Work task: Transcribe exactly the line containing "- https://blog.rocketseat.com.br/ (60, 438)" and every line after it, through the end of the records below.

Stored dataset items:
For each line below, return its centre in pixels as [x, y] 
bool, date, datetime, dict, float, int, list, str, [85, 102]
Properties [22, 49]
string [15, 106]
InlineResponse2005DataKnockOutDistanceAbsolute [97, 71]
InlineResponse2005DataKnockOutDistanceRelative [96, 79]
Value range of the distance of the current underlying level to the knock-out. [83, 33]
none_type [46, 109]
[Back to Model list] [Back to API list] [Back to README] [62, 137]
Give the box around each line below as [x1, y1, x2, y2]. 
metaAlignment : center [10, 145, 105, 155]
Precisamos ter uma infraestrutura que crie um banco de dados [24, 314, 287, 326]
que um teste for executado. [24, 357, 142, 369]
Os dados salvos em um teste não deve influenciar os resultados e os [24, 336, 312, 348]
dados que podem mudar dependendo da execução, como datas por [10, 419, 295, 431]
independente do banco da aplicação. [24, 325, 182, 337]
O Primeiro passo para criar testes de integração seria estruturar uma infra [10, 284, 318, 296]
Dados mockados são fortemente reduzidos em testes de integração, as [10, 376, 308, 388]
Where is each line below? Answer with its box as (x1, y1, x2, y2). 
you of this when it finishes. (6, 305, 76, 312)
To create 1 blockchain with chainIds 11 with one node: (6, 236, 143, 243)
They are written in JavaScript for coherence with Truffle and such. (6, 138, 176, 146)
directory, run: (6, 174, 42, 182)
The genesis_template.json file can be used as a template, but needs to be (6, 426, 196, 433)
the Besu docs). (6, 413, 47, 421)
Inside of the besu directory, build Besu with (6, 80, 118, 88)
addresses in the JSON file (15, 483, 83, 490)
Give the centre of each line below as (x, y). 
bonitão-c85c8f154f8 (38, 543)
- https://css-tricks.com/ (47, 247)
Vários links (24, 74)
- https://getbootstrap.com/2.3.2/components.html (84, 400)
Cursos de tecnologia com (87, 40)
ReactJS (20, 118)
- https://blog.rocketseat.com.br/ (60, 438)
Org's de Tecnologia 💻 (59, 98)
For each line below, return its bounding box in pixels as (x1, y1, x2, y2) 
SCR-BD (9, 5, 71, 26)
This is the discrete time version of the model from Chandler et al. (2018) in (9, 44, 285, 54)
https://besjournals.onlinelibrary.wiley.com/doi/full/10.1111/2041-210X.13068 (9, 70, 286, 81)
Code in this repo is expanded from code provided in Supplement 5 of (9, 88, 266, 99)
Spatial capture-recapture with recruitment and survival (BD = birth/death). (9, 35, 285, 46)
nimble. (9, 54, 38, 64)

Your response:
- https://blog.rocketseat.com.br/ (60, 438)
Org's de Tecnologia 💻 (59, 98)
For each line below, return its bounding box in pixels as (x1, y1, x2, y2) 
SCR-BD (9, 5, 71, 26)
This is the discrete time version of the model from Chandler et al. (2018) in (9, 44, 285, 54)
https://besjournals.onlinelibrary.wiley.com/doi/full/10.1111/2041-210X.13068 (9, 70, 286, 81)
Code in this repo is expanded from code provided in Supplement 5 of (9, 88, 266, 99)
Spatial capture-recapture with recruitment and survival (BD = birth/death). (9, 35, 285, 46)
nimble. (9, 54, 38, 64)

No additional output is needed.